Entries taken from a collection:
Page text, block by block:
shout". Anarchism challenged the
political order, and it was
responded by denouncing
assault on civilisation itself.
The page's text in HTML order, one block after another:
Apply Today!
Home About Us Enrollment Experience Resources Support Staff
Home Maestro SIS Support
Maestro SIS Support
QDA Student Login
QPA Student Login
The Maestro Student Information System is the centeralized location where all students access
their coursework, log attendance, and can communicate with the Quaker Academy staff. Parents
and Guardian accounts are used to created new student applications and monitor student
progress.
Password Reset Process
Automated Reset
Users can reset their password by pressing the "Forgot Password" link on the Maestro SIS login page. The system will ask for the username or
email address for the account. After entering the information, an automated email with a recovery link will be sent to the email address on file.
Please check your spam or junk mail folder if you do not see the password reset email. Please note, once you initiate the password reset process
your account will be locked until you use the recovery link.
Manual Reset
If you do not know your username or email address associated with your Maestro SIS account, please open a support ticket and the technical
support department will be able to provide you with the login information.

==

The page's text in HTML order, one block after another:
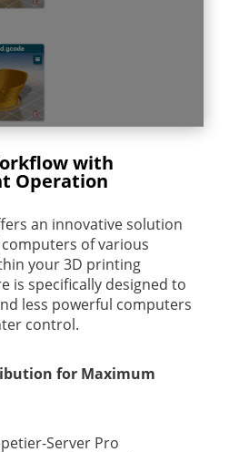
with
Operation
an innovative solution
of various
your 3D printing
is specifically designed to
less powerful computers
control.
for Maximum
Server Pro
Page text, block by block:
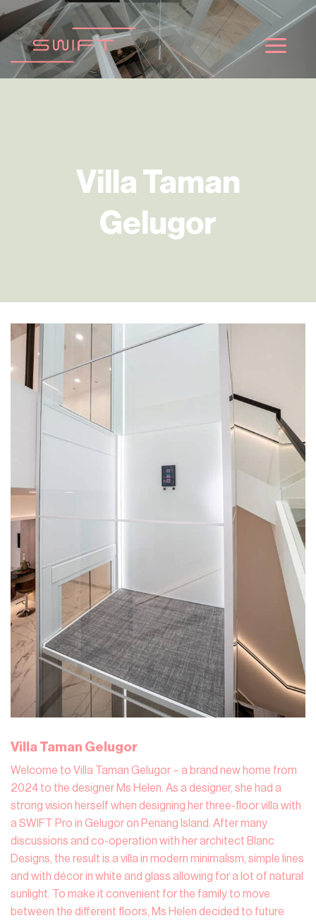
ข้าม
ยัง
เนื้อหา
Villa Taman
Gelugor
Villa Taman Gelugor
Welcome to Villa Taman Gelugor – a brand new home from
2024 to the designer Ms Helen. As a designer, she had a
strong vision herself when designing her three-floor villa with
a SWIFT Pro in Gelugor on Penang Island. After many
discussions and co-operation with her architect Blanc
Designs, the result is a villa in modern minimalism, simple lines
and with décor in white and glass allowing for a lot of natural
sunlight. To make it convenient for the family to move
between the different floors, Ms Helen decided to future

▸ Work to be completed
Every line that holds the string "your" must be copied from the records above.

▸ Answer below
Please check your spam or junk mail folder if you do not see the password reset email. Please note, once you initiate the password reset process
your account will be locked until you use the recovery link.
If you do not know your username or email address associated with your Maestro SIS account, please open a support ticket and the technical
your 3D printing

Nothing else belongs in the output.